Horoscopes for October 2012
October 30, 2012By Jason Kinner of Paintsville Jr Sr High School
Scorpio (Oct. 23-Nov.21)- It's your Birthday Month! Happy UNBIRTHDAY to you. Your about to call into work sick.
Sagittarius(Nov.22-Dec.21)- I've got a secret. You wanna know it? You're going to fall down a flight of stairs. Enjoy!
Capricorn(Dec.22-Jan.19)- Shh.... Be very, very quiet. The leprechaun is around that corner.
Aquarius(Jan.20-Feb.18)- Smile! You're on Candid Camera!
Pisces(Feb.19-March 20)- Go get a costume and some face paint. Walk down your street. Go to the candy bowl sitting outside of that certain old woman's house. Get a piece of candy. Repeat.
Aries(March 21-April19)-Congratulations on surviving! But you've been chosen for the Quarter Quell. Be sure to watch for flying Tridents.
Taurus(April 20-May20)- History in the Making! You'll invent something useful, but everyone will just laugh at you.
Gemini(May 21-June 21)- Make Vanilla Pudding. Put it in a Mayo Jar. Eat the pudding in public.

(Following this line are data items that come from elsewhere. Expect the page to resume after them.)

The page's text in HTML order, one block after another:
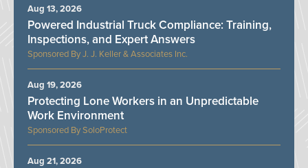
J. J. Keller & Associates Inc.
Powered Industrial Truck Compliance: Training,
Inspections, and Expert Answers
Aug 13, 2026
SoloProtect
Protecting Lone Workers in an Unpredictable
Work Environment
Aug 19, 2026
Aug 21, 2026
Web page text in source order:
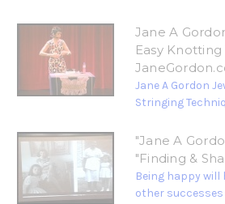
Jane A
Easy
Jane A Gordon
Stringing
"Jane A
"Finding &
Being happy will
other successes
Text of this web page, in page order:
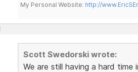
My Personal Website: http://
Scott Swedorski wrote:
We are still having a hard
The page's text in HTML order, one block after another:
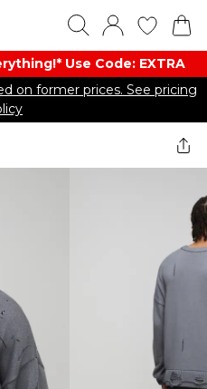
Use Code: EXTRA
on former prices. See pricing

Cancer(June 22-July 22)- You will become a doctor. Go get your last named changed legally to Acula.
Leo(July 23-Aug.22)- Changer your name to Simon. Remember to say everything in third person.
Virgo(Aug.23-Sept.22)- Go find someone jogging and blast "Eye of the Tiger" out of your car. Follow them around for the remainder of their jog. This should encourage them.
Libra(Sept. 23-Oct.22)- If you cook bacon this week, let me know. I'll get rid of it for you.